Strse (rhymes with terse) is a string DSL for Scheme.

(strse "this is freaking awesome"
        "is" "at"
        (only second "at") "was so"
        (only third 'word) string-upcase
        "frea" "ve"
        "king" "ry"
        (=> adjective "very") (conc adjective ", " adjective)
        (only last 'word) "nice")

⇒ “that was SO very, very nice”

The first argument is the source string, followed by any number of alternating search patterns and replacement expressions.

Search patterns

Strse is nothing but a thin, glory-hogging, unnecessary veneer on top of Alex Shinn’s wonderful irregex, so search patterns can be both Unix style regexes and sexp style SREs.

(strse "banana" "na$" "lity")

⇒ “banality”

(strse "banana" 'eol "rama")

⇒ “bananarama”

Replacement expressions

Replacement expressions are a single expression (but one that has access to all of Scheme, including begin, let etc).

Replacement expressions have access to two anaphoric vars. You can get the whole input string (for the current step) with the name it, and you can get the matches and submatches by giving numeric arguments to m. So (m 0) is the whole match, and (m 1) the first submatch etc.

If a replacement expression evaluates to a string, that becomes the replacement text for the match.

If it evaluates to a procedure, it is applied to the matched substring (as a whole, not considering submatches). If that outputs a string, that becomes the replacement text for the match.

If you supply a literal SRE, all named submatches are bound to their names!

(strse "oh my word" (: word " " (=> pronoun word)) pronoun)

⇒ “my word”

(strse "oh my word" (: word " " (=> pronoun word))
       (conc pronoun pronoun pronoun))

⇒ “mymymy word”

What the heck is a “literal SRE”? Normally, irregex SREs are quoted symbols or lists.

(strse "all vampires are named" 'word "dracula")

⇒ “dracula dracula dracula dracula”

But if strse sees a pair that does not start with quote or quasiquote, it’ll get access to the named submatches in there (and then add the quote for you). Atoms are not messed with, so you can supply previously bound regexes:

(let ((lucy '(: word space word)))
  (strse "all vampires are named" lucy "dracula"))

⇒ “dracula dracula”

In that case, it can’t see inside of those regexes in order to bind submatches to names.

Replacement operators

You can optionally add a single operator.

If you don’t, you get your garden variety replace all, one pass.

then, entire, and return go on the replacement, and the others go on the search pattern.

then

If you just want to execute side-effects on a match without changing the string, wrap them in a then special form. This also provides an implicit begin.

(strse "hippopotamus"
       "elephant" (then (print "I saw an elephant!"))
       "hippo" (then (print "I saw a hippo!"))
       "tiger" (then (print "I saw a cat!")))

I saw a hippo!

⇒ “hippopotamus”

Another example:

(define (acc)
  (let ((things '()))
    (lambda thing
      (if (null? thing)
      things
      (push! (car thing) things)))))

(define (extract str)
  (define digs (acc))
  (define words (acc))
  (strse str
     (= 3 num) (then (digs (string->number (m 0))))
     (+ alpha) (then (words (m 0))))
  (list (digs) (words)))

(extract "it will get 234 and 123 and 747 but not 1983 or 42 but then again 420")

⇒ ((420 198 747 123 234) (“again” “then” “but” “or” “not” “but” “and” “and” “get” “will” “it”))

entire

Replace the entire string, not just the matched part, if there is a match. This also provides an implicit begin.

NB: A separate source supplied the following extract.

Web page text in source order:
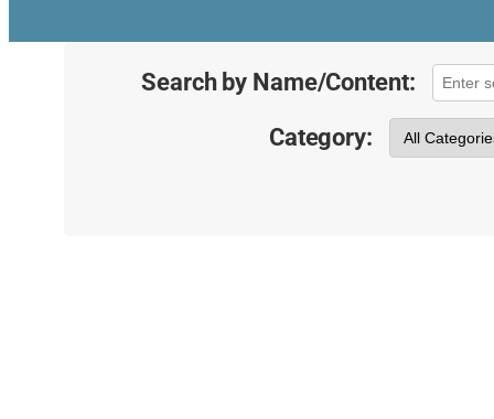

(strse "chirp chirp birds"
       "chir" "shee"
       "sheep" (entire "The sentence got woolly"))

⇒ “The sentence got woolly”

recursively

Keep running the same replacement recursively. This can hang unless your search eventually terminates, but it can be really handy as long as you are careful.

(strse "aaaaaaaah!" "aa" "a")

⇒ “aaaah!”

(strse "aaaaaaaah!" (recursively "aa") "a")

⇒ “ah!”

truly

Keep going as normal if there is a match, but if there isn’t, stop strse and return #f without evaluating any further.

(strse "parrot"
       (truly "a") (begin (print "Found a") "i")
       (truly "e") (begin (print "Found e") "i")
       (truly "o") (begin (print "Found o") "i"))

Found a

⇒ #f

return

If there’s a match, stop strse and return the value (doesn’t have to be a string, and if it’s a procedure it’s applied to (m 0)). Provides an implicit begin but you don’t have to use side-effects, you can use pure functions with this one if you want. You have access to named groups.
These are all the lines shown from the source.